A confirmação do diagnóstico pode ser realizada por meio de biópsia por agulha fina guiada por US. Por videolaparoscopia, podem ser realizadas biópsias ou esplenectomia total. No presente caso, foi realizada esplenectomia parcial, não havendo na literatura relato de outros casos com conduta semelhante5. O tratamento também pode ser realizado com base nos achados radiológicos e no encontro de infecção por tuberculose em outro órgão. Em pacientes que não respondem ao tratamento com tuberculostáticos, a esplenectomia total pode ser necessária6.
REFERÊNCIAS BIBLIOGRÁFICAS
1- Aston NO, MA, Chir M. Abdominal tuberculosis. World J Surg 1997;21:492-9.
2- Khalil T, Uzoaru I, Nadimpalli V, Wurtz R. Splenic tuberculous abscess in patients positive for human immunodeficiency virus: report of two cases and review. Clin Infect Dis 1992;14:1266-7.

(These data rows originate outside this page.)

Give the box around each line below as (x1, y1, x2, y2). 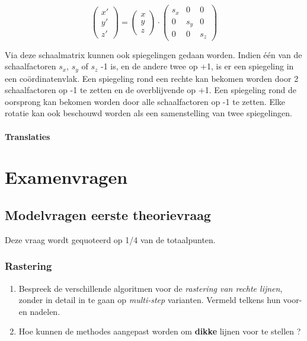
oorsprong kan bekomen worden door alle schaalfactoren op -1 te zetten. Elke (5, 95, 286, 107)
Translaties (5, 130, 50, 142)
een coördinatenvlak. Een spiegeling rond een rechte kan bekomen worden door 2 (5, 72, 299, 84)
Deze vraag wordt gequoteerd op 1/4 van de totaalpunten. (5, 233, 216, 246)
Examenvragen (5, 165, 128, 189)
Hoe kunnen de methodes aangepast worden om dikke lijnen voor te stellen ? (18, 325, 301, 337)
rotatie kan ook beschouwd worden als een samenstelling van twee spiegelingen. (5, 107, 292, 119)
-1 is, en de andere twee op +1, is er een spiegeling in (101, 60, 294, 72)
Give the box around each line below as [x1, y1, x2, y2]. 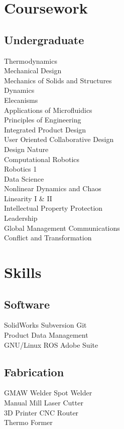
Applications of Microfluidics [4, 104, 92, 115]
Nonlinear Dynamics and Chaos [4, 183, 101, 194]
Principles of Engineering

3- Gonzalez-Lopez A, Dronda F, Alonso-Sanz M, Chaves F, Fernandez-Martin I, Lopez-Cubero L. Clinical significance of splenic tuberculosis in patients infected with human immunodeficiency vírus. Clin Infect Dis 1997;24:1248-51.
4- Pedro-Botet J, Maristany MT, Miralles R, Colomes-Lopez JL, Rubies-Prat J. Splenic tuberculosis in patients with AIDS. Clin Infect Dis 1991;13:1069-71.
5- Pramesh CS, Tamhankar AP, Rege SA, Shah SR. Splenic Tuberculosis and HIV-1 Infection. Lancet 2002;359:353.
6- Giladi M, Ransohoff KN, Lovett MA. Splenic abscesses due to mycobacterium tuberculosis in patients with AIDS: Is splenectomy necessary? Rev Infect Dis 1991;13:373-5.